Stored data
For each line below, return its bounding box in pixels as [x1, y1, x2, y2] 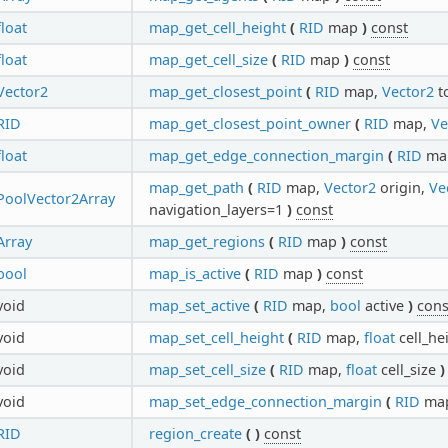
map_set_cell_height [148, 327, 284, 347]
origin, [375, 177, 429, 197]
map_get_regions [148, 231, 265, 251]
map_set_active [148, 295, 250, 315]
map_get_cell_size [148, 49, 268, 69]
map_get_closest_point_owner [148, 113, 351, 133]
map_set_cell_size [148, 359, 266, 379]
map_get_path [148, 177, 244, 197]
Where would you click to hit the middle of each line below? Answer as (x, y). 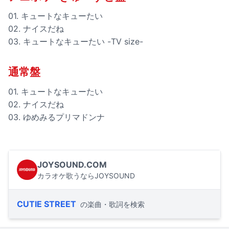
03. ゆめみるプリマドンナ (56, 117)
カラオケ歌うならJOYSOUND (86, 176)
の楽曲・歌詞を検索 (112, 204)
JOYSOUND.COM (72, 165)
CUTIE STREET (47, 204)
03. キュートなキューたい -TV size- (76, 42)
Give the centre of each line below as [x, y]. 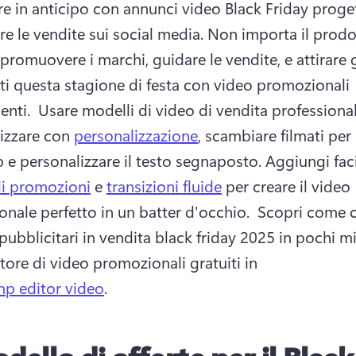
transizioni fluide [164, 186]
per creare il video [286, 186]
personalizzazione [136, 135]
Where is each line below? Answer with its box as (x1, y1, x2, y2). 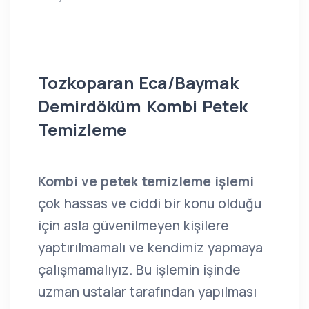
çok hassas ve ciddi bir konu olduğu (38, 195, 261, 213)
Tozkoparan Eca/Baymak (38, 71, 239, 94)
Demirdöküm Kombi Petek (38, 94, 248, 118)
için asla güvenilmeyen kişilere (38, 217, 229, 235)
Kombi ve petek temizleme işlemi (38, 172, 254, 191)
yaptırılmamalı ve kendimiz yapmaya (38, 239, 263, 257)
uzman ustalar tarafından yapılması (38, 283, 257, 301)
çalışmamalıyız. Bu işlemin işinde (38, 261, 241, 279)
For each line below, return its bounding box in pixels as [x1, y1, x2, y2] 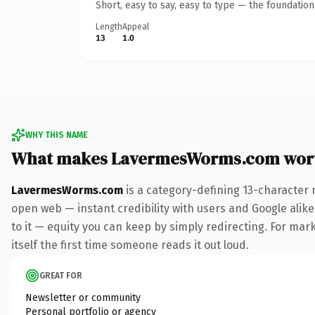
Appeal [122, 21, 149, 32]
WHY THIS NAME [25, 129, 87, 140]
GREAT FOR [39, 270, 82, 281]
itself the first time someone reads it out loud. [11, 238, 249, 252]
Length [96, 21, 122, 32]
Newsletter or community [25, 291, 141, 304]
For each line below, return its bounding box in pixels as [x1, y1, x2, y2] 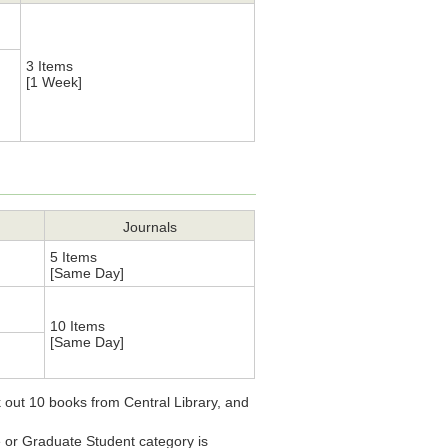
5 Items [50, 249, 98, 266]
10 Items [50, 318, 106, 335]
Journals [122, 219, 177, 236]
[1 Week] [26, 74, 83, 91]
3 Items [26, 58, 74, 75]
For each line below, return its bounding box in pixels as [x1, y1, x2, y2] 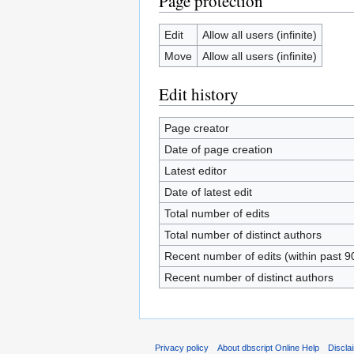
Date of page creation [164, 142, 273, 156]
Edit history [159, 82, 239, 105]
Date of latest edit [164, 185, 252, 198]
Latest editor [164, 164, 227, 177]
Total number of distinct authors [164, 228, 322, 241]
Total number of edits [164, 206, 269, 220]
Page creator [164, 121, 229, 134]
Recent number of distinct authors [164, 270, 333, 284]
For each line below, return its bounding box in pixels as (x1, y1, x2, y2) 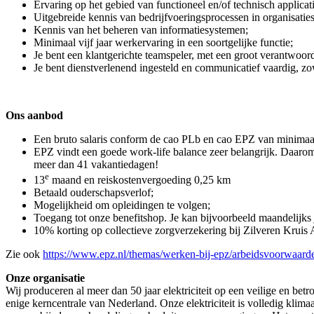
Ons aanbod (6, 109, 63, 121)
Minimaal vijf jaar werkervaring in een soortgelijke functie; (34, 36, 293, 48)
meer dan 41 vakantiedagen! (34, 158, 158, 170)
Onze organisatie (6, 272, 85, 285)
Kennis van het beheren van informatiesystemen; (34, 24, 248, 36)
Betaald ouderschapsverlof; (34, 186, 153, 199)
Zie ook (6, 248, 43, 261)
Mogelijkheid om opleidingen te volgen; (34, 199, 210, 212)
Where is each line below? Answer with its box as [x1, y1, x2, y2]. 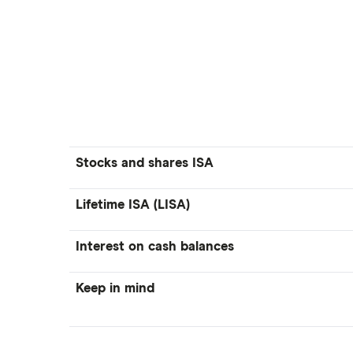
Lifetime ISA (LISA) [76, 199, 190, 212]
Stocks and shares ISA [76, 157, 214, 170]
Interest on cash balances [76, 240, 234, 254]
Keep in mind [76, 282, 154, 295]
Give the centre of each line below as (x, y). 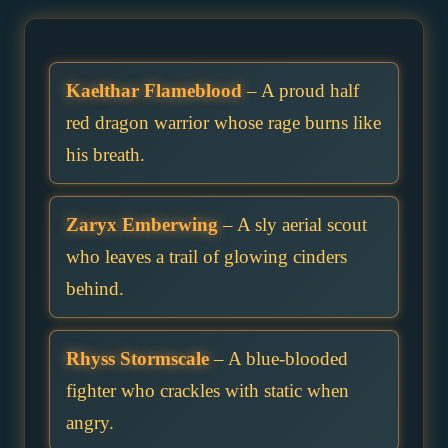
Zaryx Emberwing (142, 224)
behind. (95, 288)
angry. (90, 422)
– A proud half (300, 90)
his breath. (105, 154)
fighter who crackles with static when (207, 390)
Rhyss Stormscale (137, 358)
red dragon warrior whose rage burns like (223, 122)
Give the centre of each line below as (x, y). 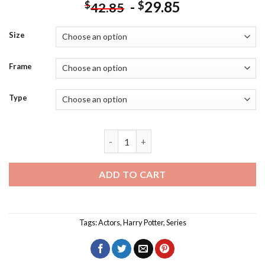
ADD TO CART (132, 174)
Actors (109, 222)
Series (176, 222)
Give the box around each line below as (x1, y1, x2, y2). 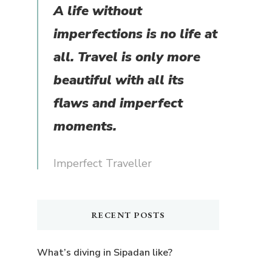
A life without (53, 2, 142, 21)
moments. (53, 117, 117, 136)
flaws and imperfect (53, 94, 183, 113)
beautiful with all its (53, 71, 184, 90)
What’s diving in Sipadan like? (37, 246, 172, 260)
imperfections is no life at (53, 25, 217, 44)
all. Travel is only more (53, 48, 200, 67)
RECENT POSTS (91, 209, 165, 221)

* [ASSIGNED TASK]: Only the lines of the data holding the string "number" are wanted; copy each of them.

* [THE ANSWER]:
Total number of distinct authors [164, 228, 322, 241]
Total number of edits [164, 206, 269, 220]
Recent number of distinct authors [164, 270, 333, 284]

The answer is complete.